We need more plays like The Great Forgotten to remember the infinite struggles that remain pertinent, not only for women, but for all those who have suffered and struggled to be heard. This is a fresh piece with all the elements that make theatre great—beauty, tragedy, and impeccable storytelling. In 2015, all facets of the theatre remain dominated by men, and women playwrights remain in the shadows. This play is deserving of a larger production to bring its message and artistry to audiences yearning for more than fifty shades of rehashed shows.
Review/ “The Great Forgotten”
Louise A. Gikow
Can any individual heal him or herself when an entire society is suffering?
In a sense, that’s the question at the center of “The Great Forgotten,” a promising new play written by the mother-and-daughter team of Kacie and Karen Devaney.
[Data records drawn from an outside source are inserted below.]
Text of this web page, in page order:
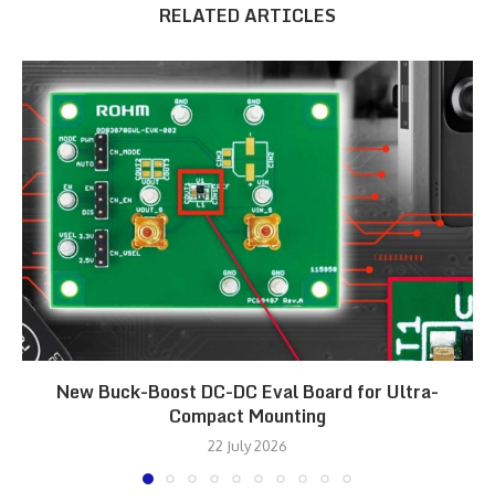
RELATED ARTICLES
New Buck-Boost DC-DC Eval Board for Ultra-
Compact Mounting
22 July 2026
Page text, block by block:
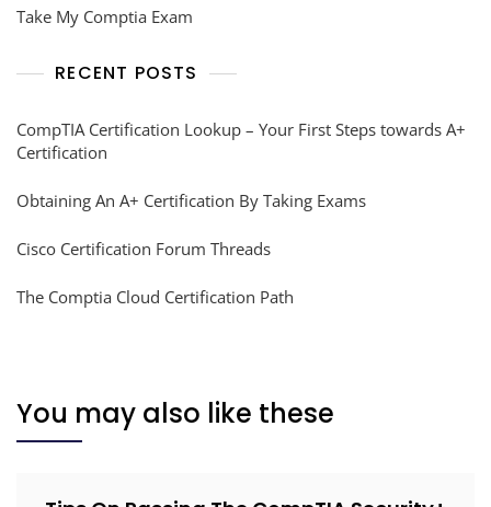
Take My Comptia Exam
RECENT POSTS
CompTIA Certification Lookup – Your First Steps towards A+
Certification
Obtaining An A+ Certification By Taking Exams
Cisco Certification Forum Threads
The Comptia Cloud Certification Path
You may also like these
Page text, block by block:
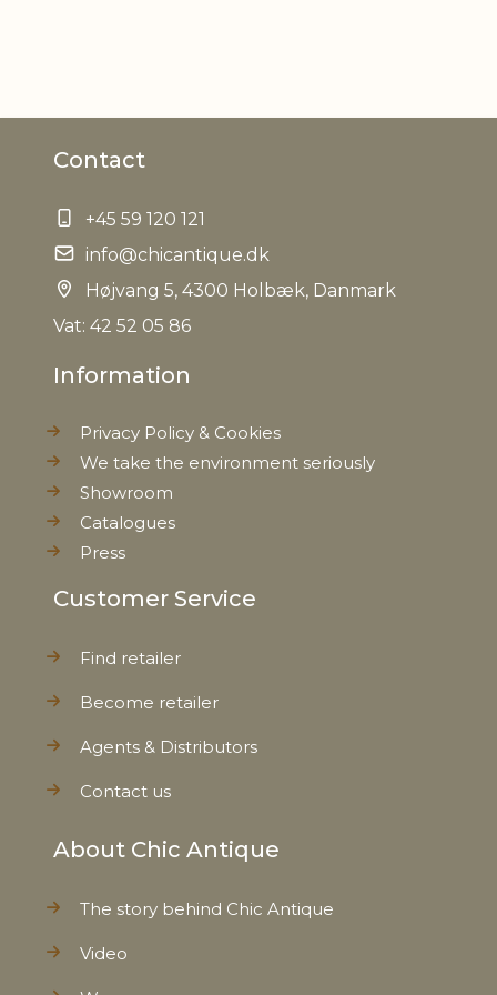
Contact
+45 59 120 121
info@chicantique.dk
Højvang 5, 4300 Holbæk, Danmark
Vat: 42 52 05 86
Information
Privacy Policy & Cookies
We take the environment seriously
Showroom
Catalogues
Press
Customer Service
Find retailer
Become retailer
Agents & Distributors
Contact us
About Chic Antique
The story behind Chic Antique
Video

The play takes place in 1920, at the beginning of what would soon be dubbed the Roaring Twenties. Young women everywhere have chopped off their hair and cropped their skirts, put in their diaphragms and put out in the back seats of newly-available automobiles. The two lead characters—sisters Elizabeth (Lizzy) and Celia—are dancers in a jazz club, leading what initially seems to be a gay life. But we soon discover that they both served as nurses during World War I. And despite their desperate efforts, it’s clear that they have been unable to put the war behind them.
The Great War caused an enormous loss of life -- by 1918, 16 million young men had perished. The men who came home, immortalized by Ernest Hemingway and F. Scott Fitzgerald as “The Lost Generation,” never really regained their footing. But what happened to the women of this era is less clear. The Devaney’s make the point that many young women were intimately involved in the struggle, and their pain was equal or sometimes greater than that of the men’s. Women didn’t start the war; they only cleaned up after it. As Lizzy says sardonically after she misses a cue, “It’s not like anyone’s gonna die because I missed a few steps, right?”
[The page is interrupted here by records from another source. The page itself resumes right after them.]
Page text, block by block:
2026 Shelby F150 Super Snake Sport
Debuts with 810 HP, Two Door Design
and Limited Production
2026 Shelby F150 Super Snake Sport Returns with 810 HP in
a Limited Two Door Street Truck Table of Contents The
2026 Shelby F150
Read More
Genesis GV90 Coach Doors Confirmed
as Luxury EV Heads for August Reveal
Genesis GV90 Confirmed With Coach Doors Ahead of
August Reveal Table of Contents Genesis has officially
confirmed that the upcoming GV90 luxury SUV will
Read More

While her sister Celia comforts herself in the arms of a man who made it home, Lizzy strikes up a conversation with a veteran who stumbles into the bar. He begins by voicing all sorts of misconceptions about her involvement in the war. When she bitterly tells him that she was probably at the front way longer than he was, he encourages her to tell her story, and she reluctantly agrees.
The play is constructed as a series of flashbacks, traveling from the jazz club where the two sisters entertain to the hospital where they worked during the war and the church where Elizabeth secretly married her lover, who of course later died. The juxtaposition is expertly handled even if the outcome is to be expected.
The play is both a lament to loves and lives lost and a passionate plea for, if not equal rights, at least respect for women’s roles. It tackles a huge span of subjects—war, love, death, feminism, even unwanted pregnancy.
Perhaps this is a bit too much to address, but ultimately, the play rises above it. The writing is passionate, articulate and heart-felt. Will Lizzy eventually heal? A coda suggests she probably won’t. But she will do the next best thing—she’ll go on. Perhaps that’s all we can hope for...and at least for now, perhaps it will have to be good enough.